**TASK DESCRIPTION:** A faithful copy of every record is needed here. Images must not appear in it.

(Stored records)
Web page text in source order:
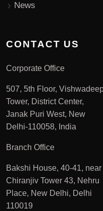
News
CONTACT US
Corporate Office
507, 5th Floor,
Tower, District Center,
Janak Puri West, New
Delhi-110058, India
Branch Office
Bakshi House, 40-41, near
Chiranjiv Tower 43, Nehru
Place, New Delhi, Delhi
110019
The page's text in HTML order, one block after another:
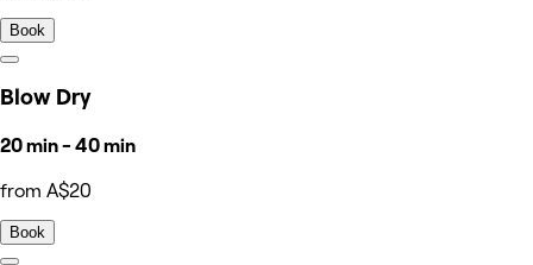
Book
Blow Dry
20 min - 40 min
from A$20
Book
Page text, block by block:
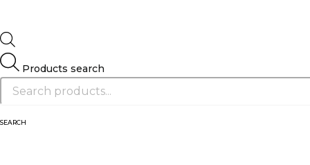
Products search
SEARCH
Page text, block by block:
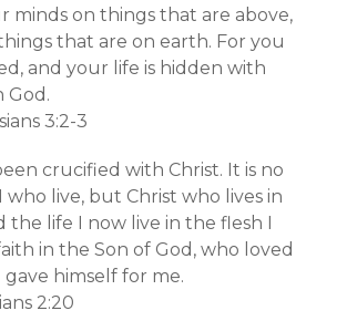
minds on things that are above,
that are on earth. For you
and your life is hidden with
God.
3:2-3
crucified with Christ. It is no
who live, but Christ who lives in
the life I now live in the flesh I
in the Son of God, who loved
gave himself for me.
2:20
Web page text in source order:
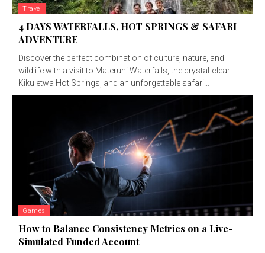
Travel
4 DAYS WATERFALLS, HOT SPRINGS & SAFARI
ADVENTURE
Discover the perfect combination of culture, nature, and
wildlife with a visit to Materuni Waterfalls, the crystal-clear
Kikuletwa Hot Springs, and an unforgettable safari...
Games
How to Balance Consistency Metrics on a Live-
Simulated Funded Account
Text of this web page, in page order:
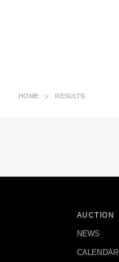
HOME RESULTS
AUCTION
NEWS
CALENDAR
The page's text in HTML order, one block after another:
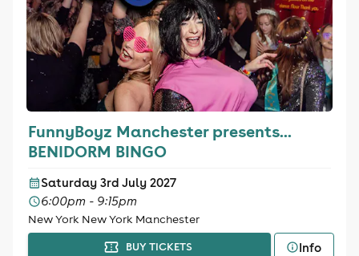
FunnyBoyz Manchester presents...
BENIDORM BINGO
Saturday 3rd July 2027
6:00pm - 9:15pm
New York New York Manchester
BUY TICKETS Info
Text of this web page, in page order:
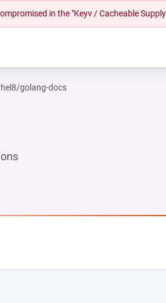
in the "Keyv / Cacheable
golang-docs
TAB)
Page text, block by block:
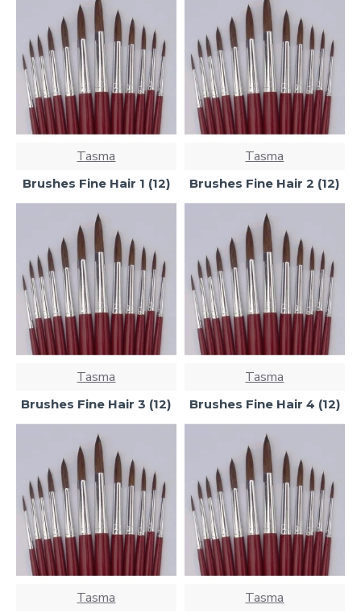
Tasma
Brushes Fine Hair 1 (12)
Tasma
Brushes Fine Hair 2 (12)
Tasma
Brushes Fine Hair 3 (12)
Tasma
Brushes Fine Hair 4 (12)
Tasma Tasma
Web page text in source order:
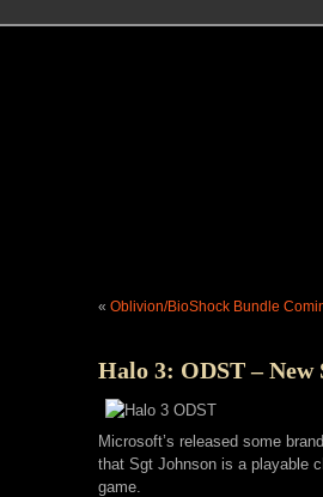
« Oblivion/BioShock Bundle
Halo 3: ODST – New
Microsoft’s released some
that Sgt Johnson is a playable
game.
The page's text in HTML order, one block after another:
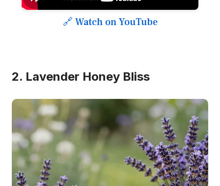
🔗 Watch on YouTube
2. Lavender Honey Bliss
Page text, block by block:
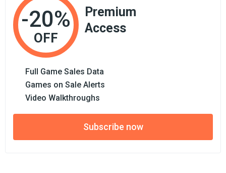
-20%
OFF
Premium
Access
Full Game Sales Data
Games on Sale Alerts
Video Walkthroughs
Subscribe now
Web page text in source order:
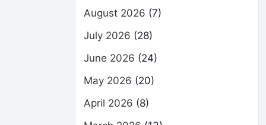
August 2026 (7)
July 2026 (28)
June 2026 (24)
May 2026 (20)
April 2026 (8)
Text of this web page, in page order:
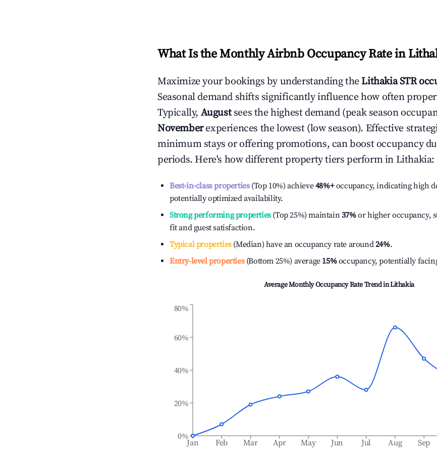
What Is the Monthly Airbnb Occupancy Rate in
Maximize your bookings by understanding theLithakiaSTR
Seasonal demand shifts significantly influence how often
Typically, August sees the highest demand (peak season
Novemberexperiences the lowest (low season). Effective
minimum stays or offering promotions, can boost occupancy
periods. Here's how different property tiers perform in Lithakia:
Best-in-class properties(Top 10%) achieve48%+occupancy, indicating high
potentially optimized availability.
Strong performing properties(Top 25%) maintain37%or higher occupancy,
fit and guest satisfaction.
Typical properties(Median) have an occupancy rate around24%.
Entry-level properties(Bottom 25%) average 15%occupancy, potentially
Average Monthly Occupancy Rate Trend inLithakia
Jan Feb Mar Apr May Jun Jul Aug Sep
0%
20%
40%
60%
80%
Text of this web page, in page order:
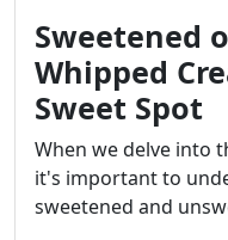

**RESULT BELOW:**
Web page text in source order:
News
CONTACT US
Corporate Office
507, 5th Floor,
Tower, District Center,
Janak Puri West, New
Delhi-110058, India
Branch Office
Bakshi House, 40-41, near
Chiranjiv Tower 43, Nehru
Place, New Delhi, Delhi
110019
The page's text in HTML order, one block after another:
Book
Blow Dry
20 min - 40 min
from A$20
Book
Page text, block by block:
Products search
SEARCH
Page text, block by block:
minds on things that are above,
that are on earth. For you
and your life is hidden with
God.
3:2-3
crucified with Christ. It is no
who live, but Christ who lives in
the life I now live in the flesh I
in the Son of God, who loved
gave himself for me.
2:20
Web page text in source order:
Travel
4 DAYS WATERFALLS, HOT SPRINGS & SAFARI
ADVENTURE
Discover the perfect combination of culture, nature, and
wildlife with a visit to Materuni Waterfalls, the crystal-clear
Kikuletwa Hot Springs, and an unforgettable safari...
Games
How to Balance Consistency Metrics on a Live-
Simulated Funded Account
Text of this web page, in page order:
HOME RESULTS
AUCTION
NEWS
CALENDAR
The page's text in HTML order, one block after another:
FunnyBoyz Manchester presents...
BENIDORM BINGO
Saturday 3rd July 2027
6:00pm - 9:15pm
New York New York Manchester
BUY TICKETS Info
Text of this web page, in page order:
in the "Keyv / Cacheable
golang-docs
TAB)
Page text, block by block:
Tasma
Brushes Fine Hair 1 (12)
Tasma
Brushes Fine Hair 2 (12)
Tasma
Brushes Fine Hair 3 (12)
Tasma
Brushes Fine Hair 4 (12)
Tasma Tasma
Web page text in source order:
« Oblivion/BioShock Bundle
Halo 3: ODST – New
Microsoft’s released some
that Sgt Johnson is a playable
game.
The page's text in HTML order, one block after another:
🔗 Watch on YouTube
2. Lavender Honey Bliss
Page text, block by block:
-20%
OFF
Premium
Access
Full Game Sales Data
Games on Sale Alerts
Video Walkthroughs
Subscribe now
Web page text in source order:
August 2026 (7)
July 2026 (28)
June 2026 (24)
May 2026 (20)
April 2026 (8)
Text of this web page, in page order:
What Is the Monthly Airbnb Occupancy Rate in
Maximize your bookings by understanding theLithakiaSTR
Seasonal demand shifts significantly influence how often
Typically, August sees the highest demand (peak season
Novemberexperiences the lowest (low season). Effective
minimum stays or offering promotions, can boost occupancy
periods. Here's how different property tiers perform in Lithakia:
Best-in-class properties(Top 10%) achieve48%+occupancy, indicating high
potentially optimized availability.
Strong performing properties(Top 25%) maintain37%or higher occupancy,
fit and guest satisfaction.
Typical properties(Median) have an occupancy rate around24%.
Entry-level properties(Bottom 25%) average 15%occupancy, potentially
Average Monthly Occupancy Rate Trend inLithakia
Jan Feb Mar Apr May Jun Jul Aug Sep
0%
20%
40%
60%
80%
Text of this web page, in page order:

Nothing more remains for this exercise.